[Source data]
======
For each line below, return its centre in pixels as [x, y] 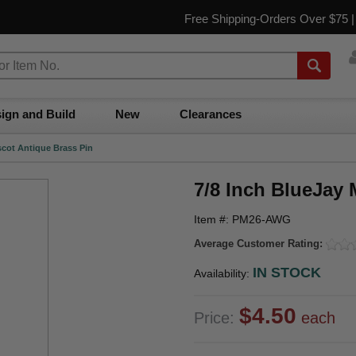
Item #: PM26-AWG [242, 219]
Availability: [223, 273]
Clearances [211, 114]
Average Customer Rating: [260, 244]
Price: [217, 317]
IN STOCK [287, 272]
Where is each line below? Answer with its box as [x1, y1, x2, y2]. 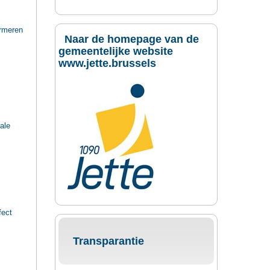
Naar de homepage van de [64, 33, 199, 46]
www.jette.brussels [58, 57, 156, 70]
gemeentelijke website [58, 45, 173, 58]
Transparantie [72, 235, 144, 248]
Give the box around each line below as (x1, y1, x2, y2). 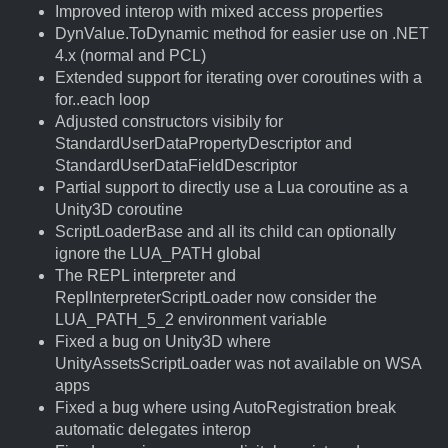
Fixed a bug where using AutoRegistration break (55, 399, 396, 416)
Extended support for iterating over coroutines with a (55, 69, 422, 86)
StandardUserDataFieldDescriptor (55, 157, 297, 174)
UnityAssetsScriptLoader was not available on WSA (55, 355, 421, 372)
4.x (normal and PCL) (55, 47, 206, 64)
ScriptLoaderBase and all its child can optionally (55, 223, 396, 240)
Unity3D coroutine (55, 201, 183, 218)
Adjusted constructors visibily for (55, 113, 283, 130)
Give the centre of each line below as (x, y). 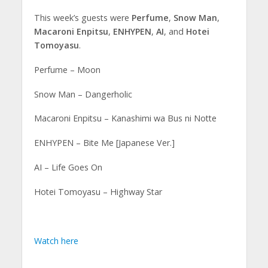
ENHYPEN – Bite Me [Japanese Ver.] (104, 143)
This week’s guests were (83, 17)
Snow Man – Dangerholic (83, 94)
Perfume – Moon (67, 69)
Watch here (56, 240)
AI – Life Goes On (68, 167)
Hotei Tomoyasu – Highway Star (98, 192)
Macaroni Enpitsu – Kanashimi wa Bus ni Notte (125, 118)
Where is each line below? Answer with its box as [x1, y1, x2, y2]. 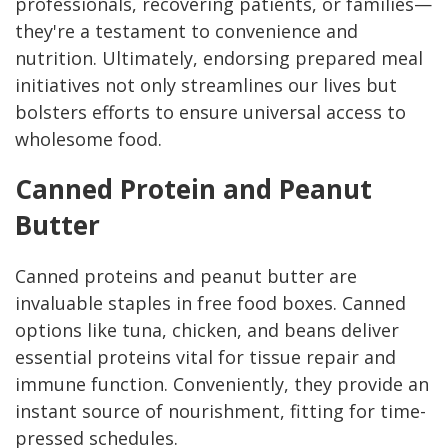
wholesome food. [15, 127, 162, 152]
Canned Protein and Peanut [15, 171, 372, 208]
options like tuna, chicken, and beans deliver [15, 318, 399, 343]
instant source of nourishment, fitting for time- [15, 399, 426, 424]
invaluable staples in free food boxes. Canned [15, 291, 406, 316]
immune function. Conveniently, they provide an [15, 372, 429, 397]
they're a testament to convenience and [15, 19, 358, 44]
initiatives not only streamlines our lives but [15, 73, 397, 98]
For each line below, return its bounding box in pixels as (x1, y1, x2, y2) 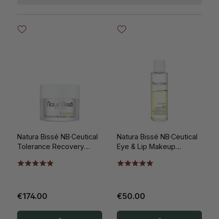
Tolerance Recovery (17, 142, 84, 151)
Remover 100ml (117, 152, 168, 161)
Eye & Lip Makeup (117, 142, 175, 151)
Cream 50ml (17, 152, 58, 161)
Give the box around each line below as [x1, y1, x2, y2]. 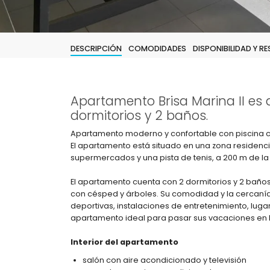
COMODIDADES [128, 43, 186, 54]
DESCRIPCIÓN [71, 43, 122, 54]
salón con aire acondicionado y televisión [83, 255, 246, 265]
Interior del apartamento [71, 237, 178, 247]
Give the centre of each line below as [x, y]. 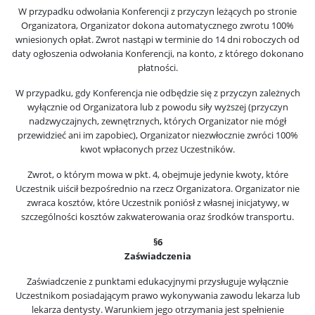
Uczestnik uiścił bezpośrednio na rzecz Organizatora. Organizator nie [157, 188]
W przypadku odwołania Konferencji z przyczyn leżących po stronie [157, 11]
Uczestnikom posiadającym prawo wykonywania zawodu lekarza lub [157, 295]
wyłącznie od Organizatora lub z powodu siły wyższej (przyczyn [157, 107]
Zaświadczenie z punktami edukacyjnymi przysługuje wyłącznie [157, 281]
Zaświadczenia [157, 256]
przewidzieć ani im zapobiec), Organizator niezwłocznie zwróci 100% [157, 135]
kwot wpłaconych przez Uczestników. [157, 149]
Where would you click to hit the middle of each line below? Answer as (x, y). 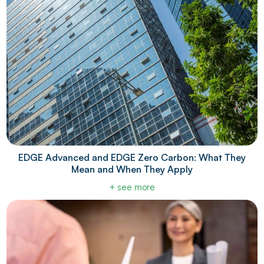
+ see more (132, 187)
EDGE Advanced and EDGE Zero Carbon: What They (132, 158)
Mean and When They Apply (132, 169)
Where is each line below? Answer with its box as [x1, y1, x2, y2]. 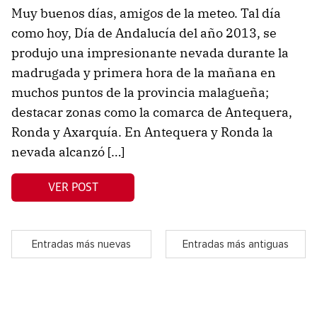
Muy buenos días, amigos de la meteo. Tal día [11, 5, 281, 21]
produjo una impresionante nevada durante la [11, 45, 289, 61]
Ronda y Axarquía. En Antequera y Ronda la [11, 124, 273, 140]
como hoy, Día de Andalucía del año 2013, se [11, 25, 277, 41]
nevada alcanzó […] [11, 144, 125, 160]
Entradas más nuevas [32, 238, 131, 250]
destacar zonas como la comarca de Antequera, [11, 104, 292, 120]
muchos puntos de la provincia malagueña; [11, 84, 269, 100]
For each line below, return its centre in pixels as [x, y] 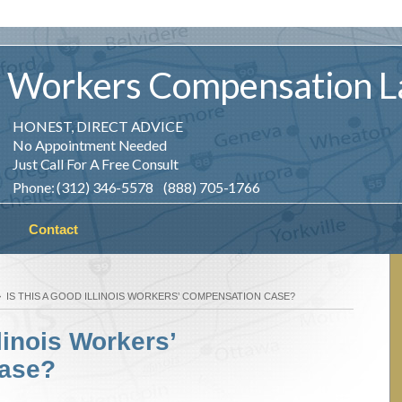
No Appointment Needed [90, 145]
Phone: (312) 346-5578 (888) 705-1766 [137, 187]
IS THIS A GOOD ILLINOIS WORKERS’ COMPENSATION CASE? [151, 296]
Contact [53, 229]
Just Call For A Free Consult [96, 164]
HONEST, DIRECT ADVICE [98, 126]
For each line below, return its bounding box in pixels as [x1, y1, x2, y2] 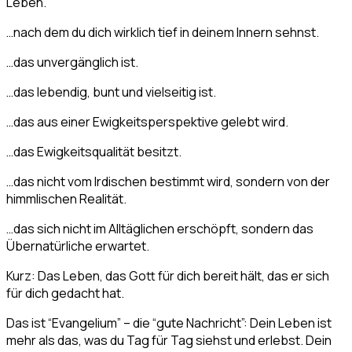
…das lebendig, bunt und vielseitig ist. [6, 83, 216, 101]
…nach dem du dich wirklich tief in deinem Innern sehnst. [6, 24, 319, 42]
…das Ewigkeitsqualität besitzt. [6, 143, 181, 161]
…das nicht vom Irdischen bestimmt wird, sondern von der [6, 173, 330, 191]
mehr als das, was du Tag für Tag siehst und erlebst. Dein [6, 332, 332, 350]
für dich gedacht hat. [6, 284, 124, 302]
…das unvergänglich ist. [6, 53, 138, 71]
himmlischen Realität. [6, 190, 126, 208]
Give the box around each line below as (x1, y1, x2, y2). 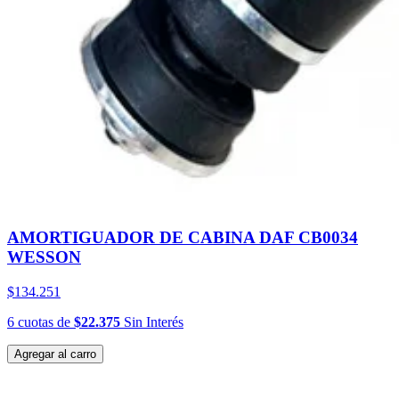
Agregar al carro (14, 346, 96, 361)
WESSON (7, 247, 81, 266)
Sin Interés (120, 313, 183, 330)
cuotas (18, 313, 53, 330)
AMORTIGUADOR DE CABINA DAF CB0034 (7, 227, 358, 247)
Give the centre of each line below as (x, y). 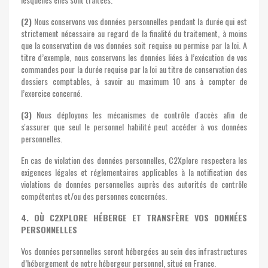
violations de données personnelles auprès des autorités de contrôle (134, 184)
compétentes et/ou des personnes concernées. (94, 196)
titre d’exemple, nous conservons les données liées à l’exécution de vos (134, 57)
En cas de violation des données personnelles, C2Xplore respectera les (134, 160)
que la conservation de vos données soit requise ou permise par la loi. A (134, 45)
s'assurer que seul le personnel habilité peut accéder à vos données (134, 127)
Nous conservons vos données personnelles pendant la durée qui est (139, 21)
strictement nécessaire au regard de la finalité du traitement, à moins (134, 33)
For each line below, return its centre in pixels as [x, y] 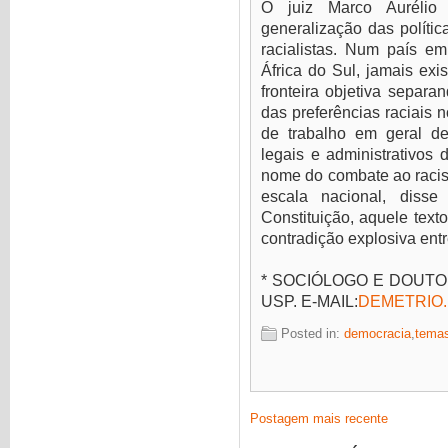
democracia [377, 334]
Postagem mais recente [319, 419]
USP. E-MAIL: [309, 301]
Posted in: [312, 334]
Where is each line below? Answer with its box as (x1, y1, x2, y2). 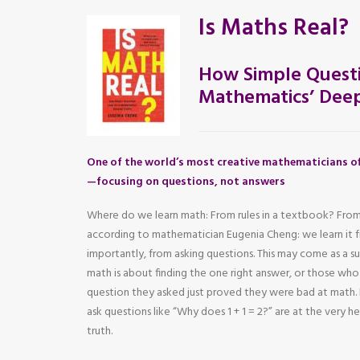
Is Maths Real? (198, 10, 349, 47)
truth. (87, 322, 112, 341)
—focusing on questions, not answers (87, 173, 285, 191)
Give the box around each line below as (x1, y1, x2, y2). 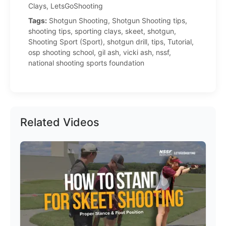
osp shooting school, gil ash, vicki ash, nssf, (28, 48, 171, 56)
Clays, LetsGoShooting (28, 2, 103, 10)
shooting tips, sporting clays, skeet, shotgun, (28, 27, 176, 35)
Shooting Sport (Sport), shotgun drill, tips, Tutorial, (28, 37, 194, 46)
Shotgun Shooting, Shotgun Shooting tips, (47, 16, 187, 25)
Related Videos (20, 116, 99, 129)
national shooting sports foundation (28, 59, 144, 67)
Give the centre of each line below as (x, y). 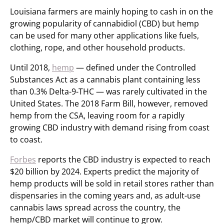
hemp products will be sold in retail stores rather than (112, 183)
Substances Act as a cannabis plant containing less (105, 79)
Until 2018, (31, 67)
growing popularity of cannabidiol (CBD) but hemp (104, 23)
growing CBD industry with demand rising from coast (110, 127)
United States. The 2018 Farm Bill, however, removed (109, 103)
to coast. (26, 139)
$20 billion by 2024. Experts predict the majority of (104, 171)
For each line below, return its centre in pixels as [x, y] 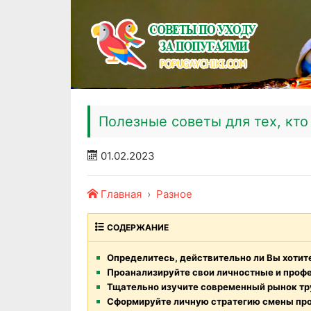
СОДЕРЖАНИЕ [138, 227]
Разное [174, 194]
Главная [121, 194]
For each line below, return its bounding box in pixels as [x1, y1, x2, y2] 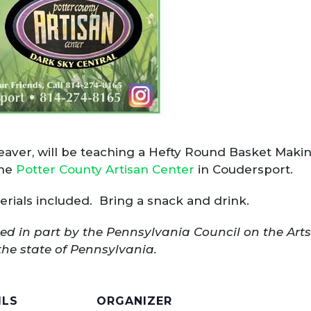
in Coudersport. [194, 162, 293, 176]
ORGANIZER [96, 294, 172, 308]
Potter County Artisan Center [16, 162, 194, 176]
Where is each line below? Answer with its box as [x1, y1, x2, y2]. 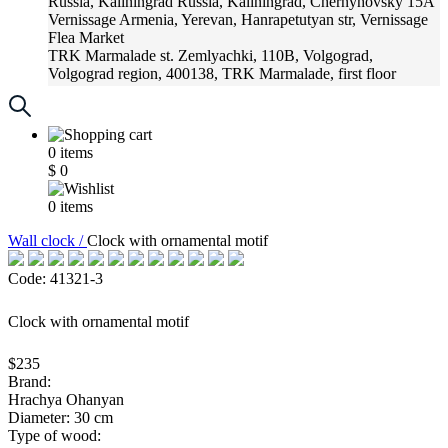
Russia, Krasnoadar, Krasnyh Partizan [175, 83, 414, 100]
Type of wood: [8, 427, 101, 444]
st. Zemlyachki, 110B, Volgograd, [160, 47, 373, 64]
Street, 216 [48, 101, 116, 118]
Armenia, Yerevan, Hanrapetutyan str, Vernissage [119, 11, 428, 28]
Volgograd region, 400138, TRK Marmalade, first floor [48, 65, 396, 82]
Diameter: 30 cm [8, 409, 113, 426]
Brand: [8, 373, 51, 390]
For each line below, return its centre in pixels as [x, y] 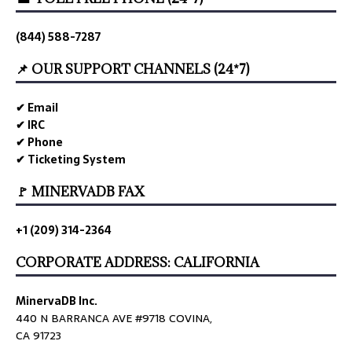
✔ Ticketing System [71, 160]
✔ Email [37, 108]
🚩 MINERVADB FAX [80, 192]
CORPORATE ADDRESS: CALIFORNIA [137, 263]
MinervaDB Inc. [57, 301]
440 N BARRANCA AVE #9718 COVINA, [114, 319]
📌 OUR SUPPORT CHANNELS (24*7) [132, 70]
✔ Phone [39, 143]
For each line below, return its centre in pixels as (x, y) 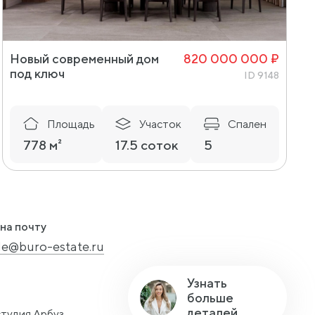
======
■ What the exercise asks
Check each line of the records for the word "przyczyn", and show the lines that contain it.

■ Worked solution
W przypadku odwołania Konferencji z przyczyn leżących po stronie [157, 11]
wyłącznie od Organizatora lub z powodu siły wyższej (przyczyn [157, 107]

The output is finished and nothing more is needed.